In practice this meant that we and our voluntary sector partners were in
constant dialogue, collating information and sharing it around the country;
preventing rumours taking hold; anticipating where trouble might flare and
taking steps to defuse tensions; and encouraging all public authorities,
from Ministers to local authorities to the police, and the media, to tread
carefully.
People talk a lot about the race relations industry, usually disparagingly.
I am proud to say that this summer, our industry did its part in holding
communities together at a time of great stress. We experienced no major
conflicts, and despite the fact that there definitely was an upsurge in
anti-Asian activity post 7/7, we understand that this has now subsided; the
GLA tells us that in London for example, the level of such activity is lower
now than it was before 7/7.
This is in no small part due to the work of the people often casually abused
as race relations busybodies, working on the ground, calming, cajoling and
conciliating. Many are paid, but tens of thousands are unpaid, and do it
because they want our country to be a better place.
So I want to take this opportunity to say thank you to all those who worked
with us in that period: the so-called race relations industry showed itself
in reality to be a vital post-emergency service.
And our job has only just begun.
After the emergency services have done their lifesaving; the police have
done their detection; the lawyers have done their prosecuting and defending;
and the politicians have done their reassuring and legislating, they will
pass on to new challenges. But we know that there will still be work for us
to do.
It is the work of healing divided communities, reconciling black to white to
brown, of Jew to Muslim to Hindu.
It is the work of reaching out to those so far out at the edge of our
society that values common to the rest of us no longer have meaning for
them.
It is the work of forging the common bonds of identity that should make it
unthinkable for any of us to want to harm other people in pursuit of a
political goal.
And it is about how we start that work that I want to speak tonight.
As the mists have cleared over the summer, it would be all too easy to start
congratulating ourselves on the silver lining to this cloud.
On July 6, the day we won the Olympics of 2012, Britain emerged as a beacon
for diversity across the globe. There is no doubt that the IOC saw London as
a place where anyone, whatever their background, could come and feel at
home, could visit and know they would find a kindred spirit.
This is a tribute to the team that put together the bid, to our capital
city, but most of all to our nation.

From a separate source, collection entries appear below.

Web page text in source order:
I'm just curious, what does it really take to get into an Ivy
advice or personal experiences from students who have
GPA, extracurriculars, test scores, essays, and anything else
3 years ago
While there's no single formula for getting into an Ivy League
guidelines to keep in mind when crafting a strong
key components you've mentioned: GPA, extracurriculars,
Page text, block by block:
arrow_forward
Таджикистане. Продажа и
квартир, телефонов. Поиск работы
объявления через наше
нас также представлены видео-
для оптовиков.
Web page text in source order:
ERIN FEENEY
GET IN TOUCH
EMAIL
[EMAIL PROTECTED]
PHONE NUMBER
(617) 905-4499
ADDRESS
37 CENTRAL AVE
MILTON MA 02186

And it provides part of an answer to
that currently vexed question: what is Britishness?
I would put that question differently now, and ask instead: what makes us
British?
July 6 and the days after showed that one thing that makes us special is our
comfort with diversity.
Even in the desperate adversity of the days that followed the London
atrocities, the fact of our multi-ethnicity and our ease with it stood out.

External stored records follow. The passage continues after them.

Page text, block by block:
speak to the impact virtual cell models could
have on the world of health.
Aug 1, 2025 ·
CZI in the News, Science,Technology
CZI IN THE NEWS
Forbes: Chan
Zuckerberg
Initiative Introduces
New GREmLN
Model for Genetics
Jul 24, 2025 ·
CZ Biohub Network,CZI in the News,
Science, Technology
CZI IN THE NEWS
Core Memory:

Those who died came from myriad backgrounds. Likewise, those who rescued the
survivors and reassured the city. It became clear that the people who
planted, or wanted to plant, bombs, stood alone, without the comfort of any
community that would support their actions.

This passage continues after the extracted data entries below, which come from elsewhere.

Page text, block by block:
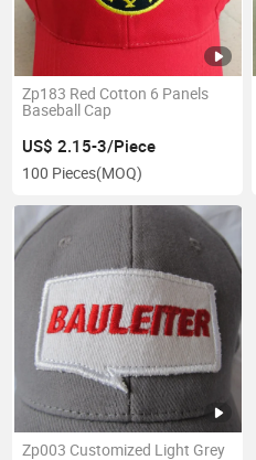
Zp183 Red Cotton 6 Panels
Baseball Cap
US$ 2.15-3/Piece
100 Pieces(MOQ)
Zp003 Customized Light Grey

Earlier this month, as we watched the tragedy of New Orleans unfold, many
people, I think - and some said this to me - consoled themselves with the
thought that such a thing could never happen here.
By such a thing I do not mean the hurricane itself. I mean the manifest
neglect of a poor, largely African American district, and the criminal
disregard of citizens who did not have the resources to get out of the way
of Katrina. The fact is that these people were socially, economically,
culturally and psychologically marooned outside the mainstream of American
society.
It wasn't that nobody cared about them. What happened was worse. The fact is
that nobody who mattered even remembered that they existed. In a society
where whites and blacks choose to live entirely separate lives, the black
poor become invisible to the decision-makers and the powerful, unless and
until they get themselves some guns and start to terrorise their own
neighbours.
We, here, watching, could not imagine British people behaving like this.
Really?
Maybe we too have become blind to anything that isn't on the TV news or
tabloid newspapers. Perhaps it's time that the cameras returned to the slow
massacre of young men and women that is taking place on our streets in
London, Manchester, Birmingham and Nottingham, for example. Perhaps it's
time that the newspapers showed us the gang warfare that goes on just yards
away from our front doors or in children's playgrounds, in communities we
pass through but do not see.
We cannot and must not be complacent. We should learn from America's failure
to act until they were in too deep to get out of the state they are now in.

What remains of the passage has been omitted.